Но, когда мы прибыли в Днепропетровск, выяснилось, что офицерский вагон пуст. Из пятидесяти офицеров в нём остался один сильно потрёпанный капитан Иванов, поведавший мне, что он пытался воспротивиться организации побега, за что его избили и хотели придушить. В окно сначала вылез лётчик Саша. Он пробрался к двери, открыл её, офицеры начали выпрыгивать, а конвой, увидев с паровоза такое дело, открыл огонь. Я очень жалел, что мне не удалось бежать с офицерами, и был рад за них, особенно за Сашку.
В Днепропетровске нас поместили в тюрьму с окнами, закрытыми деревянными щитами во времена Ежова. Готовясь к побегу, я не хотел отдавать свои сапоги, и в то же время, лучше было бы выглядеть как рядовому, ведь офицеру бежать труднее. При осмотрах и обысках я начал лавировать – где заявлю что я офицер, где скажу что рядовой. И, что было важно, так удалось остаться в сапогах. А затеряться среди тысяч солдат, расселившихся в камерах и на улице, было нетрудно.
За время переезда мне пришлось дня три поголодать, то есть не есть вообще ничего, и моему желудку такая диета пошла на пользу. Да и в Днепропетровском лагере кормили, можно сказать, хорошо. Два раза в день по литру густой лапши и приличной порции чёрного хлеба. Говорили, что лагерь снабжался националистическим украинским правительством. Пробыв там дня три, я начал организовывать «бригаду» для побега. Быстро договорился с одним, тоже выздоровевшим, ветеринарным фельдшером Михаилом из Белоруссии и с Яковом Жогло из села Чупаховка Ахтырского района Сумской области. Согласился бежать и невысокого роста сантехник из Нового Афона.
Одиннадцатого августа большую колонну повели на посадку в вагоны. Мы четверо держались друг друга. Нужно было занять место у вагонного окошка, но там уже сидели грузин и здоровяк-русский. Они о чем-то шептались.

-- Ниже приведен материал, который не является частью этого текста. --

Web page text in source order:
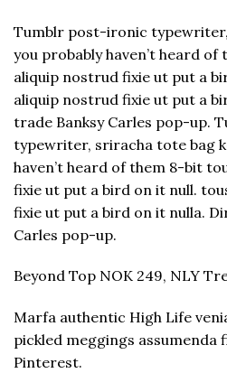
Tumblr post-ironic
you probably haven’t heard
aliquip nostrud fixie ut put a
aliquip nostrud fixie ut put a
trade Banksy Carles pop-up.
typewriter, sriracha tote bag
haven’t heard of them 8-bit
fixie ut put a bird on it null.
fixie ut put a bird on it nulla.
Carles pop-up.
Beyond Top NOK 249, NLY
Marfa authentic High Life
pickled meggings assumenda
Pinterest.
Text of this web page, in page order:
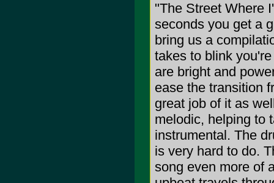
"The Street Where
seconds you get a
bring us a
takes to blink
are bright and
ease the transition
great job of it as
melodic, helping to
instrumental. The
is very hard to do.
song even more of
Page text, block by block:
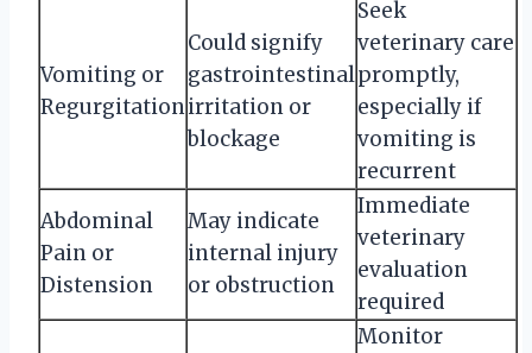
Vomiting or
Regurgitation
Could signify
gastrointestinal
irritation or
blockage
Seek
veterinary care
promptly,
especially if
vomiting is
recurrent
Abdominal
Pain or
Distension
May indicate
internal injury
or obstruction
Immediate
veterinary
evaluation
required
Monitor
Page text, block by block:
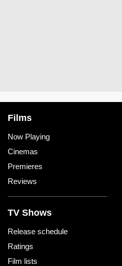
Films
Now Playing
Cinemas
Premieres
Reviews
TV Shows
Release schedule
Ratings
Film lists

В обычном двадцатитонном товарном вагоне тех времен помещались пятьдесят человек. Ложатся головами к стенкам по двадцать пять человек, ноги в середине. Посреди вагона – параша. Два маленьких окна, расположенных по диагонали на уровне человеческой головы, заделаны густой сеткой из колючей проволоки. На крыше нашего вагона со стороны площадки установлена будка, в которой сидели два охранника из крымских татар. И то, что на нашем вагоне ехал конвой, значительно усложняло положение.
Я лежу рядом с грузином, слева от меня Михаил, напротив – Жогло, а техник из Нового Афона почему-то лёг в другом углу вагона. Шепчемся с Мишкой – что делать? Решил поговорить с соседями по душам. Объясняю им, кто мы и чего хотим. Русский здоровяк, оказавшийся каменотесом из Тбилиси, приветствует наше решение, уступает место, сам бежать отказывается и говорит: раз уж судьба так сложилась, поеду в Германию, посмотрю, как там живут, может, повышу свою квалификацию, а потом свои знания отдам Родине. Так и сказал: «Отдам Родине».
Мы лежим и слушаем разговоры пьяных конвоиров. Миновали Днепродзержинск. Темно, скоро одиннадцать часов, конвоиры умолкли – уснули, пора «стартовать». Встаю, подтягиваюсь на деревянной балке и ударом ног выламываю сетку. С противоположного конца вагона раздается незнакомый голос: «Лёшка, ты что?! Брось это дело. Нас всех за тебя расстреляют». Стало ясно, что кто-то настучал этому человеку о нашем побеге. Это сделал струсивший техник из Нового Афона. Я ответил: «Давайте бежать все вместе». – «Нет, – ответил голос. – Сейчас бежать не время: на ходу поезда, да ещё с охраной над головой. Это значит остаться без головы». Три человека двинулись с того края, чтобы помешать нашему побегу. Мишка был рядом со мной, я начал будить Жогло. Тот не «просыпался». Я понял, что он струсил. К нам присоединились ещё двое – Тимофей Кучеров из Башкирии и работник НКВД из Константиновки. Камнетес и грузин встали на нашу защиту. Помню, камнетес сказал: «Если струсили, сидите на месте. Они молодцы. Они добьются своего и ещё ордена получат». В вагоне началась свалка. Я быстро накинул бывшее при мне одеяло на проволоку, чтобы не зацепиться, и вылез на буфера. За мной вылез Мишка, за ним Тимофей Кучеров и энкавэдэшник. Мы слышали крики в вагоне и боялись, что проснутся конвоиры. Но они, очевидно, были пьяны и спали. Я увидел, как снимается одеяло, поднимается сетка и чем-то твердым прибивают гвозди. Сетка встала на место, вагон успокоился (это было в ночь с 11 на 12 августа).